SwiftUI uses the Color type to define colors throughout your app. Colors can be defined inline, as constants in a theme file, or through the Xcode asset catalog. PaletteRx exports Swift code with named constants that you can drop into your project.
How SwiftUI Handles Color
SwiftUI's Color type accepts RGB values in the 0.0 to 1.0 range (not 0-255). Colors defined in the asset catalog automatically support light and dark mode variants. System colors like .accentColor adapt to platform conventions.
Your custom brand colors need to coexist with these system colors. PaletteRx's role system helps: Primary becomes your accent color, bases provide backgrounds, and your palette integrates alongside iOS system colors.
Exporting from PaletteRx
Select SwiftUI from the Native Apps section in PaletteRx's export step. The output generates a Swift struct with static Color constants, each initialized with the correct 0.0-1.0 RGB values calculated from your hex palette. It also generates a ColorScheme configuration mapping your roles to SwiftUI's semantic color properties.
Integration Approaches
For the code approach: copy the generated Swift struct into your project. Reference colors as PaletteRx.primary throughout your views.

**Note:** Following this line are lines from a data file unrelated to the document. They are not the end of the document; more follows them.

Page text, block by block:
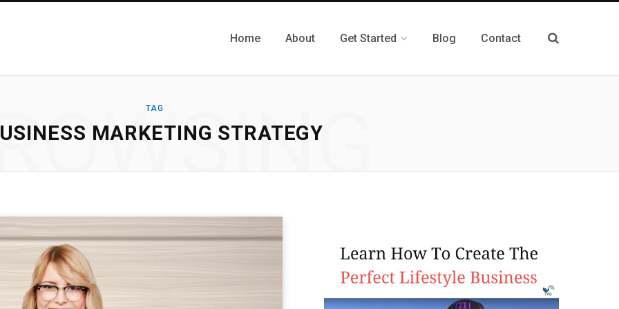
Home About Get Started Blog Contact
TAG
MARKETING STRATEGY
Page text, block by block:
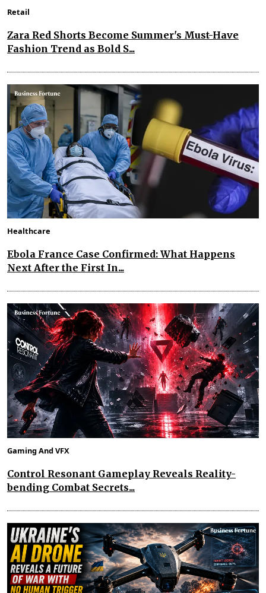
Retail
Zara Red Shorts Become Summer's Must-Have
Fashion Trend as Bold S...
Healthcare
Ebola France Case Confirmed: What Happens
Next After the First In...
Gaming And VFX
Control Resonant Gameplay Reveals Reality-
bending Combat Secrets...

For the asset catalog approach: create Color Sets in Xcode's Assets.xcassets using the hex values from PaletteRx. This enables per-appearance variants (light/dark) and accessibility contrast variants.
Dark Mode Considerations
iOS requires colors that work in both light and dark modes. Build two palettes in PaletteRx — one for light mode and one for dark mode — and use the asset catalog's appearance variants to switch between them automatically.
.accentColor modifier sets the tint for interactive elements. Use your PaletteRx Primary color as the accent color for a consistent, branded interactive experience across your entire app.